# [Your assignment]
Starting at the line with "the number of" and going on through the line with "重力园艺作品也价格不菲。从这以后，地球人也让开始逐渐了解低重力园艺师这个职业。天际园自然成为了 [135, 934]", reproduce each line in the records below exactly and nothing more.

# [Excerpted records]
%%

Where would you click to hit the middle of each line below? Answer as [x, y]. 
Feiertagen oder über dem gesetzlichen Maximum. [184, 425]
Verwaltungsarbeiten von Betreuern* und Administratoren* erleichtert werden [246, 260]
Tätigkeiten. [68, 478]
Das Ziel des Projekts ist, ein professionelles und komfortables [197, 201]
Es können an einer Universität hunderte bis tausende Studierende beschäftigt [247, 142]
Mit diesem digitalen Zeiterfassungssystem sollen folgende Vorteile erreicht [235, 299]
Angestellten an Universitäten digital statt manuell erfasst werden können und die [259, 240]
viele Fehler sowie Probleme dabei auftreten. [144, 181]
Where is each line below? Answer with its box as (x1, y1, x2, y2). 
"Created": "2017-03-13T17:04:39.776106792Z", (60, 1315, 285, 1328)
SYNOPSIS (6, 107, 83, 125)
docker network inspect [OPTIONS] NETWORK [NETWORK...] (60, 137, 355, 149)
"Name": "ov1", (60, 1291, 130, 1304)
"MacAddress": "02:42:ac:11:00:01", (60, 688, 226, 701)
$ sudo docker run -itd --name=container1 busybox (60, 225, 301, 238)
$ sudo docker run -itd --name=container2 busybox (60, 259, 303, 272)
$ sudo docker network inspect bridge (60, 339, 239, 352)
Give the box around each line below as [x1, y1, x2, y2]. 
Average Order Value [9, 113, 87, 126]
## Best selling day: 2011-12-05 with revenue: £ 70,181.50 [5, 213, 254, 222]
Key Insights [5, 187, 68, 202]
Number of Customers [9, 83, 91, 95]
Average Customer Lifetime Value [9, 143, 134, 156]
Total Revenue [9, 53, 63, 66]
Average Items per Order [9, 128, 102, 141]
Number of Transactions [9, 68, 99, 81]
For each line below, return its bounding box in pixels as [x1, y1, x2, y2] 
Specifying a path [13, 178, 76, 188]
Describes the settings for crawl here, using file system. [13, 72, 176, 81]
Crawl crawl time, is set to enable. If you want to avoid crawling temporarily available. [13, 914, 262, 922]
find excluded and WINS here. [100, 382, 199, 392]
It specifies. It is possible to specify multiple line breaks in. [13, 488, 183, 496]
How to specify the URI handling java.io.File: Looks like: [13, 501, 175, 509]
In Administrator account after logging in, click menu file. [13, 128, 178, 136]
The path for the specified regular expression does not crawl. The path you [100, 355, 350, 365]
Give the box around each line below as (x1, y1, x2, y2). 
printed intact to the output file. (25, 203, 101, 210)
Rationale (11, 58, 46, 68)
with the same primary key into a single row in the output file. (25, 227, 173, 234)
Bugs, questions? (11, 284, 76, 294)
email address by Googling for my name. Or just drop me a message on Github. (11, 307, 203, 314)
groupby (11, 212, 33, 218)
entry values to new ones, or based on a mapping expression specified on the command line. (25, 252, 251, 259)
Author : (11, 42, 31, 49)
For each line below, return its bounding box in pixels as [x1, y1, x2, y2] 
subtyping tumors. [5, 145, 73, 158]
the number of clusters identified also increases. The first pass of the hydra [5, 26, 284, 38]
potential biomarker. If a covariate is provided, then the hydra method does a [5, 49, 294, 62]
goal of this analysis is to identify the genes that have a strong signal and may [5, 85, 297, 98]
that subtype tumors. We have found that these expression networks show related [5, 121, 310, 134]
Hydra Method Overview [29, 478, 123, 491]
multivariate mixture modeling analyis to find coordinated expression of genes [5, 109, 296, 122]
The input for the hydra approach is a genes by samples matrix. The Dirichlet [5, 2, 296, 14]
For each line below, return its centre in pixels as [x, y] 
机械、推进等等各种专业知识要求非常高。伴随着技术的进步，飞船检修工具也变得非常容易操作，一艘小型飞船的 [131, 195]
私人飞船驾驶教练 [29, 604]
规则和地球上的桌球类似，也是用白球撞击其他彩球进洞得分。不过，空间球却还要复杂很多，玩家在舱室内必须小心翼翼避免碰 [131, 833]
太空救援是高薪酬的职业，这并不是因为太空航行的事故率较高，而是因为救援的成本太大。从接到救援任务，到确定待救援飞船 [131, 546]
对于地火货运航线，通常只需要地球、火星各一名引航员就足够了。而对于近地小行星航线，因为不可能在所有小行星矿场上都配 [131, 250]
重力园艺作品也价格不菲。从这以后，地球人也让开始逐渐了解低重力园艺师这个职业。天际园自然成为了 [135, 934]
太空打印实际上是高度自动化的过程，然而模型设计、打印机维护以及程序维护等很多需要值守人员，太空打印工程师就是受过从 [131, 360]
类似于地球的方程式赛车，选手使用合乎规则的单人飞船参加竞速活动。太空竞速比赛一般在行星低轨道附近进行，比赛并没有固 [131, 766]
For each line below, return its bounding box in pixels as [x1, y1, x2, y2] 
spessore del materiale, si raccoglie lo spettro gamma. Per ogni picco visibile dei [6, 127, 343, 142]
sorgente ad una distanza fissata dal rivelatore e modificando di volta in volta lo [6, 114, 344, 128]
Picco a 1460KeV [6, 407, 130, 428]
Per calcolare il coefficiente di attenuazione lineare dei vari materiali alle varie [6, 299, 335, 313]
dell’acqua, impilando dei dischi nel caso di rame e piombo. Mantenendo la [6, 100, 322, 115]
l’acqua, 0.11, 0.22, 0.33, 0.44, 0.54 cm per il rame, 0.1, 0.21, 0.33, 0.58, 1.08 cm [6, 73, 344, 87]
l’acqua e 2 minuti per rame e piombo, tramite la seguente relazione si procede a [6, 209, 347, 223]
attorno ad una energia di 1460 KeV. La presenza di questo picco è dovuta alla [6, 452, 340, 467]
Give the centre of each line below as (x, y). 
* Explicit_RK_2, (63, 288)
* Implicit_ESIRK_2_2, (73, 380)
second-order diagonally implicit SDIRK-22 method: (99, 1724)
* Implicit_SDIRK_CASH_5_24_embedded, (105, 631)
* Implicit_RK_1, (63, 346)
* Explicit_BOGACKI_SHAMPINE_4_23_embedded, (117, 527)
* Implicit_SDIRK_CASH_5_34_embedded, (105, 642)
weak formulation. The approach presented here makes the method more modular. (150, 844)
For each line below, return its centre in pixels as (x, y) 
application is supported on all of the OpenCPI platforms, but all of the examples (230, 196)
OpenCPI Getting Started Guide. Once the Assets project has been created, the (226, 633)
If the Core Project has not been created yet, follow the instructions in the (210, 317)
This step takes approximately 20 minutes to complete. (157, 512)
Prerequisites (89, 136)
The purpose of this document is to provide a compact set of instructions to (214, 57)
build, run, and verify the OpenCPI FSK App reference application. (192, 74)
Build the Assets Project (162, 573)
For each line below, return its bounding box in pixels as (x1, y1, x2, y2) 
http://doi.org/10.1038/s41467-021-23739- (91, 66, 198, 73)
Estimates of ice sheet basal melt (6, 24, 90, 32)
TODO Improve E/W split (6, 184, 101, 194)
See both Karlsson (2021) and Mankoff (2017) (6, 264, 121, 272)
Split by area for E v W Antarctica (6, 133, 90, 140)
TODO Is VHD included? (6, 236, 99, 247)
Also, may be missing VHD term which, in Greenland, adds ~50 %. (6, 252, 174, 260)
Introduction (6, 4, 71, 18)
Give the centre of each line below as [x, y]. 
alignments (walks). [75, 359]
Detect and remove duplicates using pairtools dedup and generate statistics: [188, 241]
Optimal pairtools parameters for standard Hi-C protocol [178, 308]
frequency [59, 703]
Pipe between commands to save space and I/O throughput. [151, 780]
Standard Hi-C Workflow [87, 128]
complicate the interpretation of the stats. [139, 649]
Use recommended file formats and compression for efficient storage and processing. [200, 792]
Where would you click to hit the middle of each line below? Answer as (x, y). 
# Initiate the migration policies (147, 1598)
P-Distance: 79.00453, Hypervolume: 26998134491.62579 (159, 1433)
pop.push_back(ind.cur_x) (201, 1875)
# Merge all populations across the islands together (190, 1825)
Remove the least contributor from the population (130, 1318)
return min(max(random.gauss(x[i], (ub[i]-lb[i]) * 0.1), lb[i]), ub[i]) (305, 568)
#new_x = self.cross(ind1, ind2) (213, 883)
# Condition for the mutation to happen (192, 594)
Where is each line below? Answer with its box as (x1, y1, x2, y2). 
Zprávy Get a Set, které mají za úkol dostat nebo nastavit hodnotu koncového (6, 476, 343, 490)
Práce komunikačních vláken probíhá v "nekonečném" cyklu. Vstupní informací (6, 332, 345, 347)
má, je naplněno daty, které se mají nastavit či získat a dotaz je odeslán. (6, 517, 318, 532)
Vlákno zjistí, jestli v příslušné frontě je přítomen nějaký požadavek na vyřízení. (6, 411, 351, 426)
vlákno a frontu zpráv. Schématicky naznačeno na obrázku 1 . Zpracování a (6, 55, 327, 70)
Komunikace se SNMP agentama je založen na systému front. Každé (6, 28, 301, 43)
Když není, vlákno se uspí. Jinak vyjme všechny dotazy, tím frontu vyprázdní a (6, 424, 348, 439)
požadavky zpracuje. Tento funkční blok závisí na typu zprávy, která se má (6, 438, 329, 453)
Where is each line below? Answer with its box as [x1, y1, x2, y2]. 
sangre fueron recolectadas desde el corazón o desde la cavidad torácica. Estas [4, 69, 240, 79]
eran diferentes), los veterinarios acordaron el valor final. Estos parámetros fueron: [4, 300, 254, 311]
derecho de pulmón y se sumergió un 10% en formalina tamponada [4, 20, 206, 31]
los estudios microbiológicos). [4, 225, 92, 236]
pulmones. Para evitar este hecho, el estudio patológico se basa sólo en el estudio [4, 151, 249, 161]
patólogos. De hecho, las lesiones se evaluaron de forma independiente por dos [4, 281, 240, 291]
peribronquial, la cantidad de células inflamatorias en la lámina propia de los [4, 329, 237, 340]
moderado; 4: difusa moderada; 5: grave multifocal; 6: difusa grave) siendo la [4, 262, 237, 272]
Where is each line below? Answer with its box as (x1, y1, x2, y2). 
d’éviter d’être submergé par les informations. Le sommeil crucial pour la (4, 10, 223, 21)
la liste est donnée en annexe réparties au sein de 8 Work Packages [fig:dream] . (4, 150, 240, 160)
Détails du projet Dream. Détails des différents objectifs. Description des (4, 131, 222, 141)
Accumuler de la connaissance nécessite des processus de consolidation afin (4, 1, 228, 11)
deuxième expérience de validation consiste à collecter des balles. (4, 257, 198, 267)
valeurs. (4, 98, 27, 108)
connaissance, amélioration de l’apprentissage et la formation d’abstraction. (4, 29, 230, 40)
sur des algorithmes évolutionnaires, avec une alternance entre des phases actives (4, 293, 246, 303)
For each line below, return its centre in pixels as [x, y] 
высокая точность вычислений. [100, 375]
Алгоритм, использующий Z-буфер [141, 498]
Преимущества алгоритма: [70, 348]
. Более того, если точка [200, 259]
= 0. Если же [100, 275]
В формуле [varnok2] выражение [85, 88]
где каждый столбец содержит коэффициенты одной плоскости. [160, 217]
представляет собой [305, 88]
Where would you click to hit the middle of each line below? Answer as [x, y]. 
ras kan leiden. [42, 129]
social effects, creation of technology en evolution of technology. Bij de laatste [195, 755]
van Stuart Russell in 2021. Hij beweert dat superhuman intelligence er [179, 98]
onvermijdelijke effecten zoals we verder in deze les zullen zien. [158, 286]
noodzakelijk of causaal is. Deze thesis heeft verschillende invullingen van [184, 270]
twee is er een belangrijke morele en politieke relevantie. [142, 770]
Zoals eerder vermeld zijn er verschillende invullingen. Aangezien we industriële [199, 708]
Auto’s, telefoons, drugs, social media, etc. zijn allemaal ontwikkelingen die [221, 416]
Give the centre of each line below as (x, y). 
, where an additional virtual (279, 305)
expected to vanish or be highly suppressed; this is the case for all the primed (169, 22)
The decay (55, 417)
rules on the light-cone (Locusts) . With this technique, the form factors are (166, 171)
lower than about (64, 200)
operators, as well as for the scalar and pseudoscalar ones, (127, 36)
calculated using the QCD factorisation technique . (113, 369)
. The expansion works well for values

%%

# [Finished task]
the number of clusters identified also increases. The first pass of the hydra [5, 26, 284, 38]
potential biomarker. If a covariate is provided, then the hydra method does a [5, 49, 294, 62]
goal of this analysis is to identify the genes that have a strong signal and may [5, 85, 297, 98]
that subtype tumors. We have found that these expression networks show related [5, 121, 310, 134]
Hydra Method Overview [29, 478, 123, 491]
multivariate mixture modeling analyis to find coordinated expression of genes [5, 109, 296, 122]
The input for the hydra approach is a genes by samples matrix. The Dirichlet [5, 2, 296, 14]
For each line below, return its centre in pixels as [x, y] 
机械、推进等等各种专业知识要求非常高。伴随着技术的进步，飞船检修工具也变得非常容易操作，一艘小型飞船的 [131, 195]
私人飞船驾驶教练 [29, 604]
规则和地球上的桌球类似，也是用白球撞击其他彩球进洞得分。不过，空间球却还要复杂很多，玩家在舱室内必须小心翼翼避免碰 [131, 833]
太空救援是高薪酬的职业，这并不是因为太空航行的事故率较高，而是因为救援的成本太大。从接到救援任务，到确定待救援飞船 [131, 546]
对于地火货运航线，通常只需要地球、火星各一名引航员就足够了。而对于近地小行星航线，因为不可能在所有小行星矿场上都配 [131, 250]
重力园艺作品也价格不菲。从这以后，地球人也让开始逐渐了解低重力园艺师这个职业。天际园自然成为了 [135, 934]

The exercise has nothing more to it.